Action item: Produce word for word the lines of the data below running from the one that has "Binary Classification with" to the one that has "Answer (34, 716)", inclusive, and no others.

Supplied entries:
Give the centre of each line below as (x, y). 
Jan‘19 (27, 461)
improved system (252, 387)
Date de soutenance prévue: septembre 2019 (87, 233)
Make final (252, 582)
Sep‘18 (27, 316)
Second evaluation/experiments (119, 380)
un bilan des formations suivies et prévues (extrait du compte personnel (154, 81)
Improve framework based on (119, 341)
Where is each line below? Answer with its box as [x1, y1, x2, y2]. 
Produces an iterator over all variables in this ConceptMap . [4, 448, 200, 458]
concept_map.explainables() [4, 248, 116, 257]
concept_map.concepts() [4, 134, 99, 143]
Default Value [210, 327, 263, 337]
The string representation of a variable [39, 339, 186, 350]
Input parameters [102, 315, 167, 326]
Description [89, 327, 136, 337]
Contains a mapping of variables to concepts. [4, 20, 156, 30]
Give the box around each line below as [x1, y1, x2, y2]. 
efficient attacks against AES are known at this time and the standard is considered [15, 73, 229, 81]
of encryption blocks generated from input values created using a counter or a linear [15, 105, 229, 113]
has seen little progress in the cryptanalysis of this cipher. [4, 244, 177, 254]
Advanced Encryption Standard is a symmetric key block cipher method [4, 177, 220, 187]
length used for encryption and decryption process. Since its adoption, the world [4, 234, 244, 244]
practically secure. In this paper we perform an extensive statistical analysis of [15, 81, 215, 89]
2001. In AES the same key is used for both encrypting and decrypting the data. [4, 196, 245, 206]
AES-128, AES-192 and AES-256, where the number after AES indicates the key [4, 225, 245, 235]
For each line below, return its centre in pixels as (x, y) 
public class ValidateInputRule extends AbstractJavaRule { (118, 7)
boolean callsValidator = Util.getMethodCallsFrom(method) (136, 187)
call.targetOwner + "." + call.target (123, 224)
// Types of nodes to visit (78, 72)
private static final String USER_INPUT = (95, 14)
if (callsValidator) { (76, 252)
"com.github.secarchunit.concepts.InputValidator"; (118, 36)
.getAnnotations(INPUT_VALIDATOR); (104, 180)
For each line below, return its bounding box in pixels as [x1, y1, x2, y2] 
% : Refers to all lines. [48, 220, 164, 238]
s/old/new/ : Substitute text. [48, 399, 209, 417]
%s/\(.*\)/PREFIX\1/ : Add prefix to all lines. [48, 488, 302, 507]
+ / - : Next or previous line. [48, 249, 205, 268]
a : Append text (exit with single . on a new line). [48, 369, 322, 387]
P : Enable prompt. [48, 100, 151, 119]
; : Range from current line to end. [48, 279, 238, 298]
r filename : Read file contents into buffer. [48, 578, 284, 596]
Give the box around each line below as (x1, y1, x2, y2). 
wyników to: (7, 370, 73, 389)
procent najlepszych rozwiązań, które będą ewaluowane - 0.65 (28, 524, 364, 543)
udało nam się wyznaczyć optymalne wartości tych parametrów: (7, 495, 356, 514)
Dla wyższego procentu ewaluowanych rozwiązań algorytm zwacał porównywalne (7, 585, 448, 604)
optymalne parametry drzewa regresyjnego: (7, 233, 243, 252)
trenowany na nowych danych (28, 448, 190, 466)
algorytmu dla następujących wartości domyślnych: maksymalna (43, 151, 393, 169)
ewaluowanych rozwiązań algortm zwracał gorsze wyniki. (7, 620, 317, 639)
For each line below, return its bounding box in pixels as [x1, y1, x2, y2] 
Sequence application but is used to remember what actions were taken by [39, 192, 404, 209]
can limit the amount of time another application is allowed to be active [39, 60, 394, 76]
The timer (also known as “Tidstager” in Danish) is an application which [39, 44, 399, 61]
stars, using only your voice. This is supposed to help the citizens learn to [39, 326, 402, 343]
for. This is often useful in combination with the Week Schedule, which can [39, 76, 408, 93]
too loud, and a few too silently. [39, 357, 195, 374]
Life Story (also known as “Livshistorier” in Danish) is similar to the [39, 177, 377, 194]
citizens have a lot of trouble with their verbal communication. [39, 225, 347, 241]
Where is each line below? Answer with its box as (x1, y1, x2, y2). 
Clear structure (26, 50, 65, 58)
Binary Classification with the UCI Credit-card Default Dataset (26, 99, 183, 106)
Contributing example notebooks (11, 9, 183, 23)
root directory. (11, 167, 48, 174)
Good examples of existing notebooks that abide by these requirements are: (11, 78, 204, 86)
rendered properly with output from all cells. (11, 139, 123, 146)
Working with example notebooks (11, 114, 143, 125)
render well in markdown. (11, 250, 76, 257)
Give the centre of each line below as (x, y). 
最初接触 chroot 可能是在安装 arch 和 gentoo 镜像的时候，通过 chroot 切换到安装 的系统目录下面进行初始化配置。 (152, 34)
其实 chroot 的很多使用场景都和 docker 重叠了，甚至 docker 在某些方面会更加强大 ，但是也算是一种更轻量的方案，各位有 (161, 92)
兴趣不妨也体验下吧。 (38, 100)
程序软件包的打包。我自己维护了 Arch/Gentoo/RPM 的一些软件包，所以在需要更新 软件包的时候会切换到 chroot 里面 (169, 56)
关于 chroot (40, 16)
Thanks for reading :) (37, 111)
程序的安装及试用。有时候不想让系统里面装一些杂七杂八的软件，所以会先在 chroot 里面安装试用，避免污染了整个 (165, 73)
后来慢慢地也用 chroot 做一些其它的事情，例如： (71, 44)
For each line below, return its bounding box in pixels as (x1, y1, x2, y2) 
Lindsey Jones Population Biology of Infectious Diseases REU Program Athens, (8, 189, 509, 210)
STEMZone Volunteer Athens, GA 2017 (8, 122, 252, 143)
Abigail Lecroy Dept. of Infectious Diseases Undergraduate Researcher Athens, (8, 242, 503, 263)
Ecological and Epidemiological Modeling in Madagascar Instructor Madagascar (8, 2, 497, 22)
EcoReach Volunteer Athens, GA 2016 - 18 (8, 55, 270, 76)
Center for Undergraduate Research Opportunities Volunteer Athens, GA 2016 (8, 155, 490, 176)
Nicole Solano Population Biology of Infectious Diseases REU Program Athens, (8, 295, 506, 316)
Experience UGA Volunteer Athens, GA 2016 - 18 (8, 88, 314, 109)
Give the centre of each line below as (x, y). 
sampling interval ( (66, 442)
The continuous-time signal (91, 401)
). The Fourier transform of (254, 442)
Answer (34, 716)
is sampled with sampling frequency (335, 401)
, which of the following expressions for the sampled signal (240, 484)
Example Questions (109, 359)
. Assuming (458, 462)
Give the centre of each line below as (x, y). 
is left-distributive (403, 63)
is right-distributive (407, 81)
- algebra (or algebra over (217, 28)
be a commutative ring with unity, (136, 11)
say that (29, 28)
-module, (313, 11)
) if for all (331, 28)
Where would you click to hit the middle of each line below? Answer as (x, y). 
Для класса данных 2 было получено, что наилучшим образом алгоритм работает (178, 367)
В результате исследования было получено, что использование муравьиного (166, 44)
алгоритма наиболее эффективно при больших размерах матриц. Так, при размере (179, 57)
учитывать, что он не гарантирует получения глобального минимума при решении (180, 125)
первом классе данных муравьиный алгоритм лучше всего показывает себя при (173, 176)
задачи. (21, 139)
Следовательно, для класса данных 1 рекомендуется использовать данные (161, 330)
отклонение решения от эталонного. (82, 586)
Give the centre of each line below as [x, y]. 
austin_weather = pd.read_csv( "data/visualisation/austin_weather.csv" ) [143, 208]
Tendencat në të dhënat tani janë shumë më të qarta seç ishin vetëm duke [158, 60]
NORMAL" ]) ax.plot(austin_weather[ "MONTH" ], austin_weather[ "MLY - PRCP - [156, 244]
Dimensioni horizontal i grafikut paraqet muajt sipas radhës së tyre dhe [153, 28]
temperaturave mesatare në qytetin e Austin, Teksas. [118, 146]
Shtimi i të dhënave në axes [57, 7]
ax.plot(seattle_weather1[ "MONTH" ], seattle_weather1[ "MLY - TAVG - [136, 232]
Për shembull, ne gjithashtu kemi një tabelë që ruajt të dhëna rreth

Task answer:
Binary Classification with the UCI Credit-card Default Dataset (26, 99, 183, 106)
Contributing example notebooks (11, 9, 183, 23)
root directory. (11, 167, 48, 174)
Good examples of existing notebooks that abide by these requirements are: (11, 78, 204, 86)
rendered properly with output from all cells. (11, 139, 123, 146)
Working with example notebooks (11, 114, 143, 125)
render well in markdown. (11, 250, 76, 257)
Give the centre of each line below as (x, y). 
最初接触 chroot 可能是在安装 arch 和 gentoo 镜像的时候，通过 chroot 切换到安装 的系统目录下面进行初始化配置。 (152, 34)
其实 chroot 的很多使用场景都和 docker 重叠了，甚至 docker 在某些方面会更加强大 ，但是也算是一种更轻量的方案，各位有 (161, 92)
兴趣不妨也体验下吧。 (38, 100)
程序软件包的打包。我自己维护了 Arch/Gentoo/RPM 的一些软件包，所以在需要更新 软件包的时候会切换到 chroot 里面 (169, 56)
关于 chroot (40, 16)
Thanks for reading :) (37, 111)
程序的安装及试用。有时候不想让系统里面装一些杂七杂八的软件，所以会先在 chroot 里面安装试用，避免污染了整个 (165, 73)
后来慢慢地也用 chroot 做一些其它的事情，例如： (71, 44)
For each line below, return its bounding box in pixels as (x1, y1, x2, y2) 
Lindsey Jones Population Biology of Infectious Diseases REU Program Athens, (8, 189, 509, 210)
STEMZone Volunteer Athens, GA 2017 (8, 122, 252, 143)
Abigail Lecroy Dept. of Infectious Diseases Undergraduate Researcher Athens, (8, 242, 503, 263)
Ecological and Epidemiological Modeling in Madagascar Instructor Madagascar (8, 2, 497, 22)
EcoReach Volunteer Athens, GA 2016 - 18 (8, 55, 270, 76)
Center for Undergraduate Research Opportunities Volunteer Athens, GA 2016 (8, 155, 490, 176)
Nicole Solano Population Biology of Infectious Diseases REU Program Athens, (8, 295, 506, 316)
Experience UGA Volunteer Athens, GA 2016 - 18 (8, 88, 314, 109)
Give the centre of each line below as (x, y). 
sampling interval ( (66, 442)
The continuous-time signal (91, 401)
). The Fourier transform of (254, 442)
Answer (34, 716)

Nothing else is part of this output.